Supplied material:

---------------

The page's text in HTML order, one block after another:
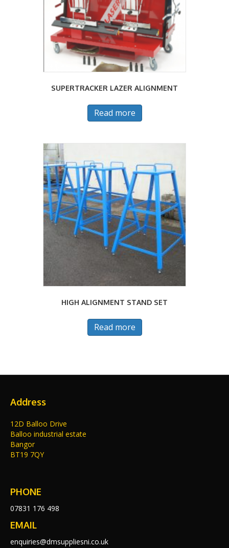
SUPERTRACKER LAZER ALIGNMENT
Read more
HIGH ALIGNMENT STAND SET
Read more
Address
12D Balloo Drive
Balloo industrial estate
Bangor
BT19 7QY
PHONE
07831 176 498
EMAIL
enquiries@dmsuppliesni.co.uk
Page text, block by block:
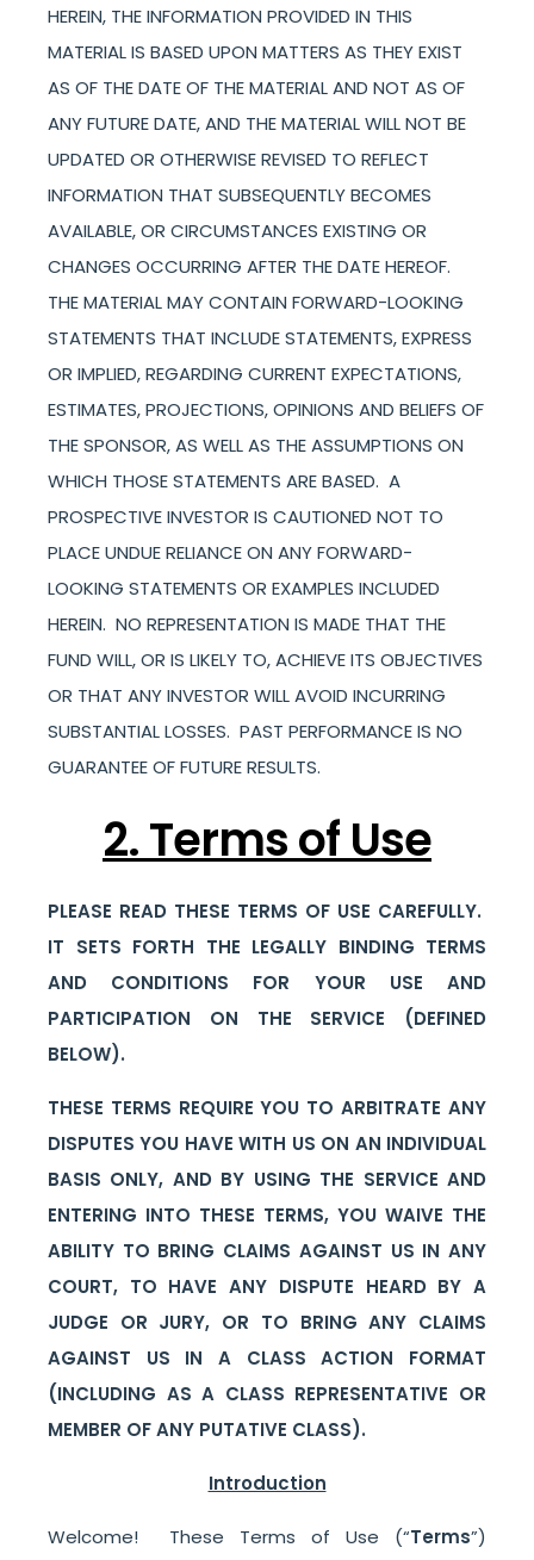
HEREIN, THE INFORMATION PROVIDED IN THIS
MATERIAL IS BASED UPON MATTERS AS THEY EXIST
AS OF THE DATE OF THE MATERIAL AND NOT AS OF
ANY FUTURE DATE, AND THE MATERIAL WILL NOT BE
UPDATED OR OTHERWISE REVISED TO REFLECT
INFORMATION THAT SUBSEQUENTLY BECOMES
AVAILABLE, OR CIRCUMSTANCES EXISTING OR
CHANGES OCCURRING AFTER THE DATE HEREOF.
THE MATERIAL MAY CONTAIN FORWARD-LOOKING
STATEMENTS THAT INCLUDE STATEMENTS, EXPRESS
OR IMPLIED, REGARDING CURRENT EXPECTATIONS,
ESTIMATES, PROJECTIONS, OPINIONS AND BELIEFS OF
THE SPONSOR, AS WELL AS THE ASSUMPTIONS ON
WHICH THOSE STATEMENTS ARE BASED. A
PROSPECTIVE INVESTOR IS CAUTIONED NOT TO
PLACE UNDUE RELIANCE ON ANY FORWARD-
LOOKING STATEMENTS OR EXAMPLES INCLUDED
HEREIN. NO REPRESENTATION IS MADE THAT THE
FUND WILL, OR IS LIKELY TO, ACHIEVE ITS OBJECTIVES
OR THAT ANY INVESTOR WILL AVOID INCURRING
SUBSTANTIAL LOSSES. PAST PERFORMANCE IS NO
GUARANTEE OF FUTURE RESULTS.
2. Terms of Use
PLEASE READ THESE TERMS OF USE CAREFULLY.
IT SETS FORTH THE LEGALLY BINDING TERMS
AND CONDITIONS FOR YOUR USE AND
PARTICIPATION ON THE SERVICE (DEFINED
BELOW).
THESE TERMS REQUIRE YOU TO ARBITRATE ANY
DISPUTES YOU HAVE WITH US ON AN INDIVIDUAL
BASIS ONLY, AND BY USING THE SERVICE AND
ENTERING INTO THESE TERMS, YOU WAIVE THE
ABILITY TO BRING CLAIMS AGAINST US IN ANY
COURT, TO HAVE ANY DISPUTE HEARD BY A
JUDGE OR JURY, OR TO BRING ANY CLAIMS
AGAINST US IN A CLASS ACTION FORMAT
(INCLUDING AS A CLASS REPRESENTATIVE OR
MEMBER OF ANY PUTATIVE CLASS).
Introduction
Welcome! These Terms of Use (“Terms”)
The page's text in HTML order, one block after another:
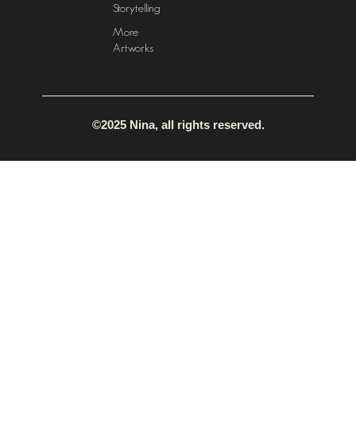
Storytelling
More
Artworks
©2025 Nina, all rights reserved.
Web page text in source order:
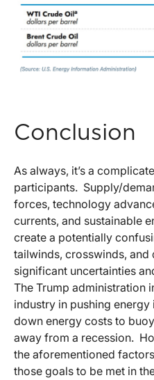
Conclusion
As always, it’s a
participants. Supply/
forces, technology
currents, and sustainable
create a potentially
tailwinds, crosswinds,
significant uncertainties
The Trump administration
industry in pushing
down energy costs to
away from a recession.
the aforementioned
those goals to be met in
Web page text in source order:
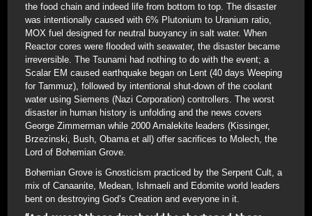
the food chain and indeed life from bottom to top. The disaster
was intentionally caused with 6% Plutonium to Uranium ratio,
MOX fuel designed for neutral buoyancy in salt water. When
Reactor cores were flooded with seawater, the disaster became
irreversible. The Tsunami had nothing to do with the event; a
Scalar EM caused earthquake began on Lent (40 days Weeping
for Tammuz), followed by intentional shut-down of the coolant
water using Siemens (Nazi Corporation) controllers. The worst
disaster in human history is unfolding and the news covers
George Zimmerman while 2000 Amalekite leaders (Kissinger,
Brzezinski, Bush, Obama et all) offer sacrifices to Molech, the
Lord of Bohemian Grove.
Bohemian Grove is Gnosticism practiced by the Serpent Cult, a
mix of Canaanite, Medean, Ishmaeli and Edomite world leaders
bent on destroying God’s Creation and everyone in it.
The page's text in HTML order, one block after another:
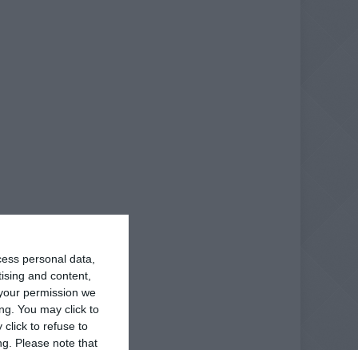
personal data,
and content,
permission we
You may click to
click to refuse to
Please note that
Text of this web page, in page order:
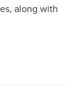
along with
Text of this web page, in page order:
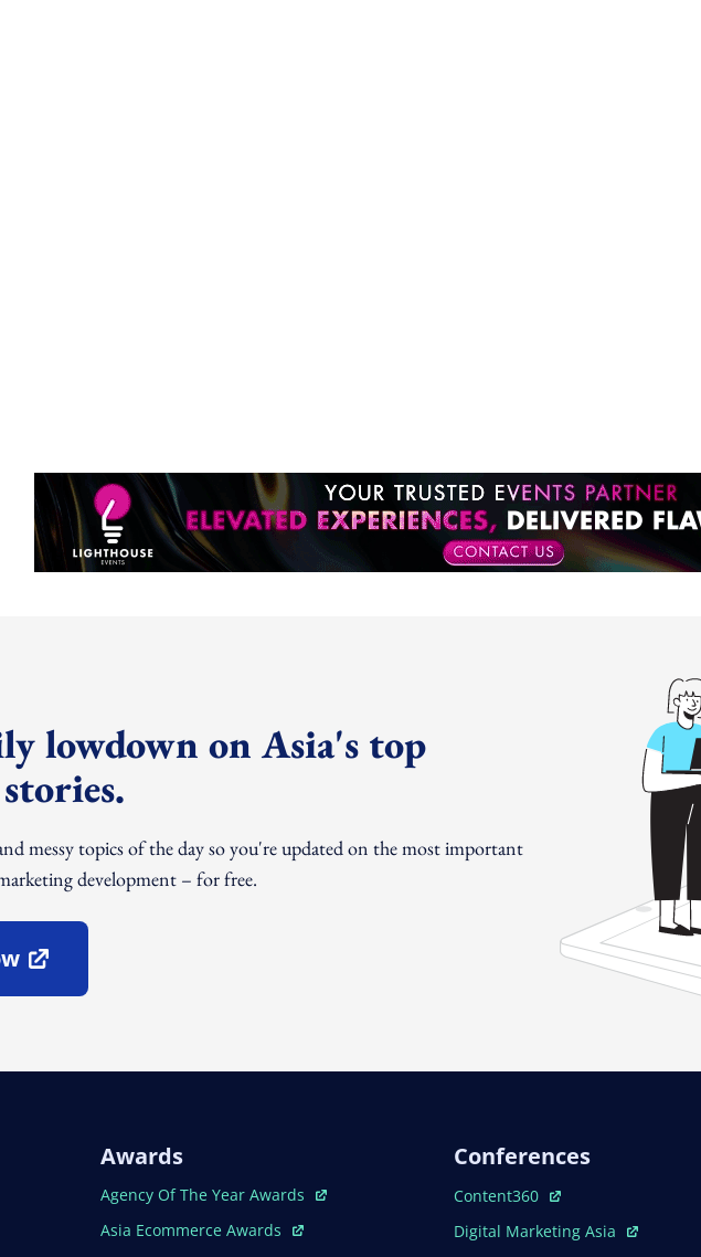
lowdown on Asia's top
messy topics of the day so you're updated on the most important
development – for free.
Awards
Open In New Window
Agency Of The Year Awards
Open In New Window
Asia Ecommerce Awards
Conferences
Open In New Window
Content360
Open In New Window
Digital Marketing Asia
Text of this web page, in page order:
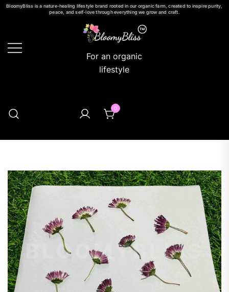
BloomyBliss is a nature-healing lifestyle brand rooted in our organic farm, created to inspire purity,
peace, and self-love through everything we grow and craft.
For an organic
lifestyle
0
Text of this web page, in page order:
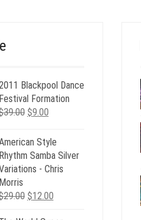
Blackpool Dance
Festival Formation
39.00 Original
was:
$39.00.
$9.00Current
is:
$9.00.
Style
Rhythm Samba Silver
- Chris
Morris
29.00 Original
$12.00Current
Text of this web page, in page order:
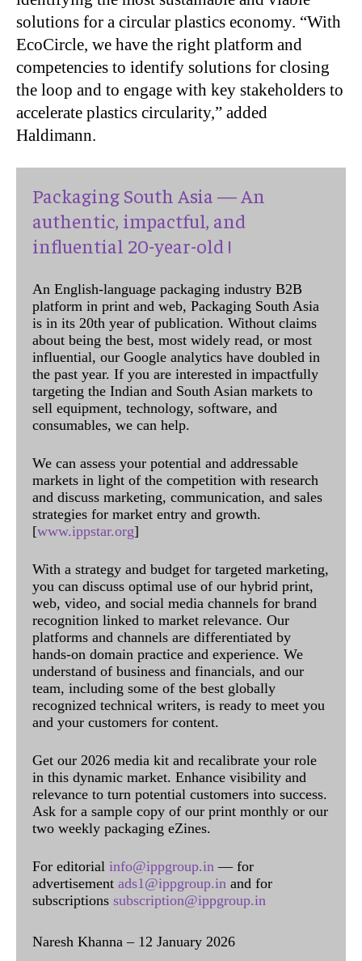
solutions for a circular plastics economy. “With
EcoCircle, we have the right platform and
competencies to identify solutions for closing
the loop and to engage with key stakeholders to
accelerate plastics circularity,” added
Haldimann.
Packaging South Asia — An
authentic, impactful, and
influential 20-year-old !
An English-language packaging industry B2B
platform in print and web, Packaging South Asia
is in its 20th year of publication. Without claims
about being the best, most widely read, or most
influential, our Google analytics have doubled in
the past year. If you are interested in impactfully
targeting the Indian and South Asian markets to
sell equipment, technology, software, and
consumables, we can help.
We can assess your potential and addressable
markets in light of the competition with research
and discuss marketing, communication, and sales
strategies for market entry and growth.
[www.ippstar.org]
With a strategy and budget for targeted marketing,
you can discuss optimal use of our hybrid print,
web, video, and social media channels for brand
recognition linked to market relevance. Our
platforms and channels are differentiated by
hands-on domain practice and experience. We
understand of business and financials, and our
team, including some of the best globally
recognized technical writers, is ready to meet you
and your customers for content.
Get our 2026 media kit and recalibrate your role
in this dynamic market. Enhance visibility and
relevance to turn potential customers into success.
Ask for a sample copy of our print monthly or our
two weekly packaging eZines.
For editorial info@ippgroup.in — for
advertisement ads1@ippgroup.in and for
subscriptions subscription@ippgroup.in
Naresh Khanna – 12 January 2026
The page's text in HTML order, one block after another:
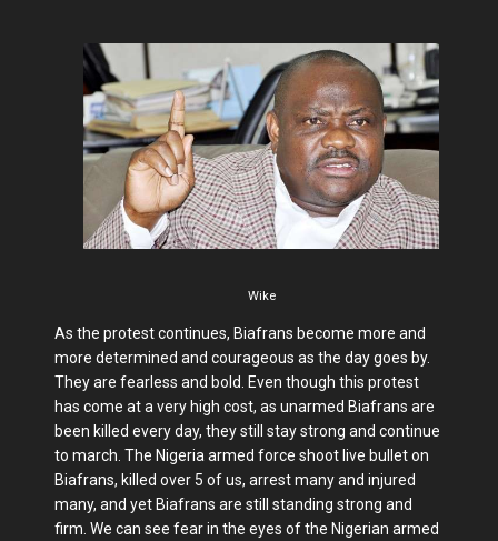
Wike
As the protest continues, Biafrans become more and
more determined and courageous as the day goes by.
They are fearless and bold. Even though this protest
has come at a very high cost, as unarmed Biafrans are
been killed every day, they still stay strong and continue
to march. The Nigeria armed force shoot live bullet on
Biafrans, killed over 5 of us, arrest many and injured
many, and yet Biafrans are still standing strong and
firm. We can see fear in the eyes of the Nigerian armed
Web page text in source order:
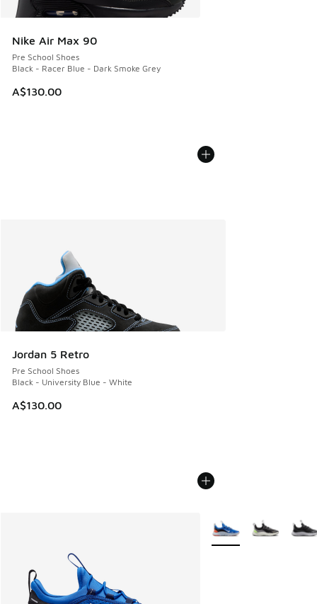
Nike Air Max 90
Pre School Shoes
Black - Racer Blue - Dark Smoke Grey
A$130.00
Jordan 5 Retro
Pre School Shoes
Black - University Blue - White
A$130.00
More Colors Available
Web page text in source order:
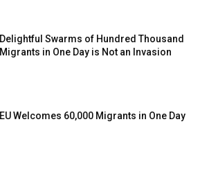
Delightful Swarms of Hundred Thousand
Migrants in One Day is Not an Invasion
EU Welcomes 60,000 Migrants in One Day
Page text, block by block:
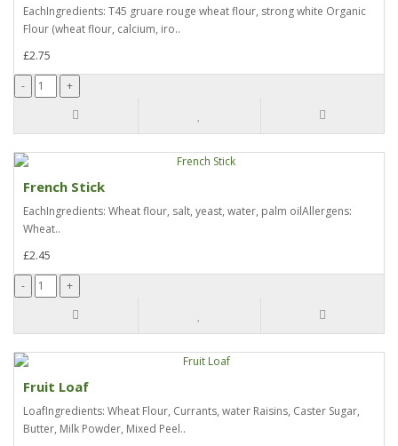
EachIngredients: T45 gruare rouge wheat flour, strong white Organic
Flour (wheat flour, calcium, iro..
£2.75
French Stick
EachIngredients: Wheat flour, salt, yeast, water, palm oilAllergens:
Wheat..
£2.45
Fruit Loaf
LoafIngredients: Wheat Flour, Currants, water Raisins, Caster Sugar,
Butter, Milk Powder, Mixed Peel..
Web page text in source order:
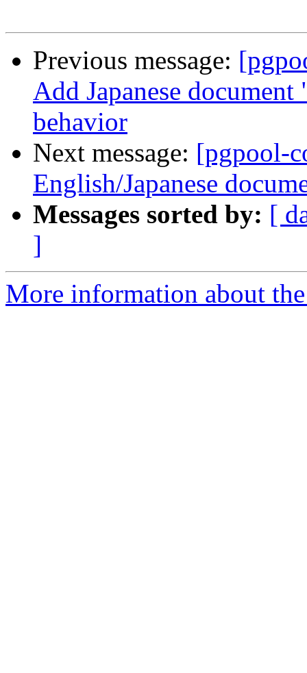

---------------

What you have to do: Beginning with the line above that contains "those goals to be met in" and ending with the line that contains "mix of Canaanite, Medean, Ishmaeli", quote each line exactly, keeping out the pictures.

Written answer:
those goals to be met in
Web page text in source order:
the food chain and indeed life from bottom to top. The disaster
was intentionally caused with 6% Plutonium to Uranium ratio,
MOX fuel designed for neutral buoyancy in salt water. When
Reactor cores were flooded with seawater, the disaster became
irreversible. The Tsunami had nothing to do with the event; a
Scalar EM caused earthquake began on Lent (40 days Weeping
for Tammuz), followed by intentional shut-down of the coolant
water using Siemens (Nazi Corporation) controllers. The worst
disaster in human history is unfolding and the news covers
George Zimmerman while 2000 Amalekite leaders (Kissinger,
Brzezinski, Bush, Obama et all) offer sacrifices to Molech, the
Lord of Bohemian Grove.
Bohemian Grove is Gnosticism practiced by the Serpent Cult, a
mix of Canaanite, Medean, Ishmaeli and Edomite world leaders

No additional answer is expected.